Além do relacionamento complicado com Greta Garbo, John Gilbert é conhecido também pelos filmes dramáticos que fez com a atriz, como os belíssimos Flesh and the Devil (1926) e Queen Christina (1933). Mas foi em 1925, com The Big Parade, que Gilbert alcançou a fama, interpretando um papel que não era totalmente desprovido de humor ou de seriedade. Dirigido por King Vidor (indicado ao Oscar de Melhor Diretor cinco vezes e vencedor de um prêmio honorário em 1979), o filme se tornou uma das maiores bilheterias da história do cinema mudo ao apresentar uma mistura inesperada de comédia, romance, suspense e drama.

Ambientado logo no começo da Primeira Guerra Mundial, Gilbert interpreta Jim, um jovem desocupado que se empolga com a onda de patriotismo (em um desfile pela cidade, os recrutas marcham ao som de “Over There”, marchinha composta por George M. Cohan, personagem real interpretado por James Cagney no emocionante Yankee Doodle Dandy, de 1942) e acaba se alistando, para o orgulho da família.
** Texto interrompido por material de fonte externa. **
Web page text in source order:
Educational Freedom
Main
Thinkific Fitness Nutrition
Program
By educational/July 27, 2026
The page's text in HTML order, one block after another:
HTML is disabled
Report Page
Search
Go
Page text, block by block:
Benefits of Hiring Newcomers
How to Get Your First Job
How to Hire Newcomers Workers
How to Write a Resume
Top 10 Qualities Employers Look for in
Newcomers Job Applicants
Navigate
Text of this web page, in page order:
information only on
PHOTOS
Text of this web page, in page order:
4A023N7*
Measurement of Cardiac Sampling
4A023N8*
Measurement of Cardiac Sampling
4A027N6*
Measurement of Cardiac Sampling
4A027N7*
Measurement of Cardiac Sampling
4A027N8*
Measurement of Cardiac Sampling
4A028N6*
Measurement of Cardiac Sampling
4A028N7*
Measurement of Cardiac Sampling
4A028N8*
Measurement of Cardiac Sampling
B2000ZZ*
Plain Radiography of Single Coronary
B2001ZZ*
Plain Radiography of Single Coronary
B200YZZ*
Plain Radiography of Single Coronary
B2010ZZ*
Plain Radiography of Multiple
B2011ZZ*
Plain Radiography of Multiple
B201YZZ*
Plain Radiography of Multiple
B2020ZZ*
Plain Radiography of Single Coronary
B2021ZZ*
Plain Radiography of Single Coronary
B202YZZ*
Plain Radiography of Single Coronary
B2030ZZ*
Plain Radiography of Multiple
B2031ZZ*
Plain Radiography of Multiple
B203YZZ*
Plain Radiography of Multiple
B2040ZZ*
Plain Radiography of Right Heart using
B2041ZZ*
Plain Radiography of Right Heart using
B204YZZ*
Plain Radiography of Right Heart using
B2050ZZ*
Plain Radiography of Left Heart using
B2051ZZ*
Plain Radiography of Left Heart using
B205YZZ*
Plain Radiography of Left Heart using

Durante o treinamento, faz amizade com dois soldados pitorescos, Slim e Bull. Na França, conhece uma garota por quem se apaixona. Ele não fala francês, ela não fala inglês. É uma situação ideal para o humor do cinema mudo e para que os dois se entendam de forma menos complicada.
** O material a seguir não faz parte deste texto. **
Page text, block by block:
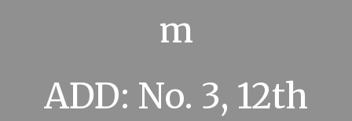
m
ADD: No. 3, 12th
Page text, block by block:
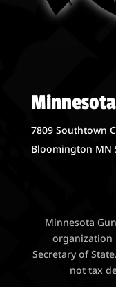
7809 Southtown
Bloomington MN
Minnesota
organization
Secretary of
not tax
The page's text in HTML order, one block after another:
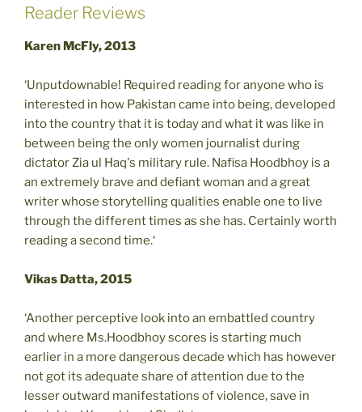
Reader Reviews
Karen McFly, 2013
‘Unputdownable! Required reading for anyone who is
interested in how Pakistan came into being, developed
into the country that it is today and what it was like in
between being the only women journalist during
dictator Zia ul Haq's military rule. Nafisa Hoodbhoy is a
an extremely brave and defiant woman and a great
writer whose storytelling qualities enable one to live
through the different times as she has. Certainly worth
reading a second time.‘
Vikas Datta, 2015
‘Another perceptive look into an embattled country
and where Ms.Hoodbhoy scores is starting much
earlier in a more dangerous decade which has however
not got its adequate share of attention due to the
lesser outward manifestations of violence, save in
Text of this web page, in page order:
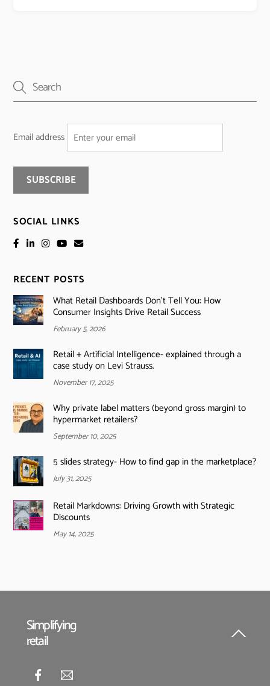
Email address
SOCIAL LINKS
RECENT POSTS
What Retail Dashboards Don’t Tell You: How
Consumer Insights Drive Retail Success
February 5, 2026
Retail + Artificial Intelligence- explained through a
case study on Levi Strauss.
November 17, 2025
Why private label matters (beyond gross margin) to
hypermarket retailers?
September 10, 2025
5 slides strategy- How to find gap in the marketplace?
July 31, 2025
Retail Markdowns: Driving Growth with Strategic
Discounts
May 14, 2025
Back
Simplifying
retail
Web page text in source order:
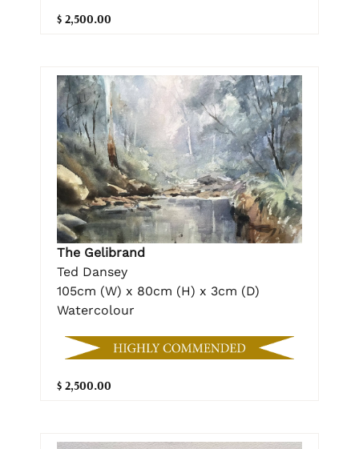
$ 2,500.00
The Gelibrand
Ted Dansey
105cm (W) x 80cm (H) x 3cm (D)
Watercolour
$ 2,500.00
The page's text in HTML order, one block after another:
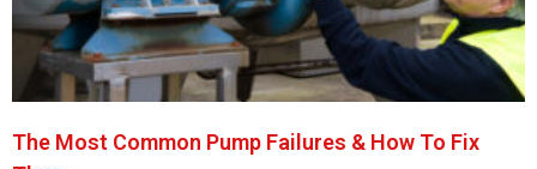
The Most Common Pump Failures & How To Fix

Gilbert, um pouco como Buster Keaton, consegue transmitir no rosto qualquer linha de raciocínio sem que grandes exageros expressivos sejam necessários. Seu timing cômico é perfeito e sua atuação ofusca as demais, inclusive a da francesa Renée Adorée. Há também, em The Big Parade, algo que era característico das obras de Keaton: o desdém pelo melodrama. Quando Jim e sua amada precisam se separar, ele lança a ela o seu relógio, a sua corrente, o seu sapato – fazendo graça do exagero inconsciente do ridículo que é típico do melodrama. Até esse momento, tudo é leve e engraçado. A guerra, afinal, não parece tão ruim assim – até Jim chegar ao front de batalha.

Vidor queria mostrar a guerra de forma realista, sem grandes conquistas, mas com grandes custos tanto para os “vencedores” como para os “perdedores”. No front, há uma caminhada quase que infindável, em que os soldados americanos precisam lidar com atiradores, metralhadoras, canhões… Alguns vão caindo mortos pelo caminho, sem mais nem menos, mas a linha de frente não pode parar. O absurdo da situação é chocante e torcemos para que Jim e seus amigos sobrevivam de alguma forma.
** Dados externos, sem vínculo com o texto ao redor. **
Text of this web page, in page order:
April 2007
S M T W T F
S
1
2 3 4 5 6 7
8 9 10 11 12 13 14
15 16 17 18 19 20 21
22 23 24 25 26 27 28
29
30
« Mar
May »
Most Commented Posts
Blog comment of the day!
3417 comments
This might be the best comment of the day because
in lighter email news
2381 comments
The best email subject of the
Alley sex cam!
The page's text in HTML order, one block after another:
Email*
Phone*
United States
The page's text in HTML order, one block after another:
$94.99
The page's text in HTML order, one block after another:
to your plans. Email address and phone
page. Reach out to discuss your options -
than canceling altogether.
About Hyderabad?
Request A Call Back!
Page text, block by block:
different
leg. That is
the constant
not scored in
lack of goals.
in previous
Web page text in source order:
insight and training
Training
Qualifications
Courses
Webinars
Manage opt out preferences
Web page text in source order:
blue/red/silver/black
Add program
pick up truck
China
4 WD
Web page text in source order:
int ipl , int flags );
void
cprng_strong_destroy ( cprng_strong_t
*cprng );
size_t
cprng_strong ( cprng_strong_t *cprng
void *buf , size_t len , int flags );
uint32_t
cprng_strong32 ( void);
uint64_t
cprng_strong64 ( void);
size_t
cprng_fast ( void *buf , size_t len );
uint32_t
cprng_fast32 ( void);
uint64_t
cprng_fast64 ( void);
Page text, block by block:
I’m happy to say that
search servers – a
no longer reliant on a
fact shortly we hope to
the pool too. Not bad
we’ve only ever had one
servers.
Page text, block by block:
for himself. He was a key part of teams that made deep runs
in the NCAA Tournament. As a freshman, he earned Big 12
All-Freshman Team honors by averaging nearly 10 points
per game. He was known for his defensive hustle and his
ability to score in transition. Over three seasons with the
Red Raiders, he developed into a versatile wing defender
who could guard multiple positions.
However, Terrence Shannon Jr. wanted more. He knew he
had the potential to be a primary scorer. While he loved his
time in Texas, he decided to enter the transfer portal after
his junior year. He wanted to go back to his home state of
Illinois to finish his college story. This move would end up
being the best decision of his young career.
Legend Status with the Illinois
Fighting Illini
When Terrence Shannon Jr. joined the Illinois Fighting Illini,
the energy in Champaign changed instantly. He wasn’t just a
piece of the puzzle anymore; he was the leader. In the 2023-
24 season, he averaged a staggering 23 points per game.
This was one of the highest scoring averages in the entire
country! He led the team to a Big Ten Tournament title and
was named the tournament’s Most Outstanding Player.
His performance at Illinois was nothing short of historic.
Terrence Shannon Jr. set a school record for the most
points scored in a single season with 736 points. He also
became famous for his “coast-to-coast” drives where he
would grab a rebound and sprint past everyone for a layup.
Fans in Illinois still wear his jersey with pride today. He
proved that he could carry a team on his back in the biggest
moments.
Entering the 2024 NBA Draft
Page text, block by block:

O horror que as cenas de guerra causam no espectador se dá por conta da leveza com que tudo ia sendo encarado até então. Afinal, ninguém sabia o que ia encontrar quando, num arroubo qualquer, resolveu se juntar ao exército. Hoje em dia, depois de tantos filmes, de tantas guerras (e de tantas guerras televisionadas), já temos uma noção, ainda que mínima, de quão aterrorizante pode ser. Naquela época, contudo, houve mesmo uma sensação de perda. Jim, como tantos outros, jamais seria o mesmo depois do que presenciou, especialmente depois de encarar o inimigo e ver alguém como ele mesmo.

O filme é convencional no que diz respeito ao posicionamento de câmera ou na forma de narrar a história (tanto Napoleon, de Abel Gance, como Wings, de Wellman são mais inovadores nesse sentido), mas foi o primeiro a mostrar a guerra de tal forma, causando um choque bastante interessante pela mistura de comédia e drama (sem confundir com melodrama) e com uma atuação excelente do jovem John Gilbert.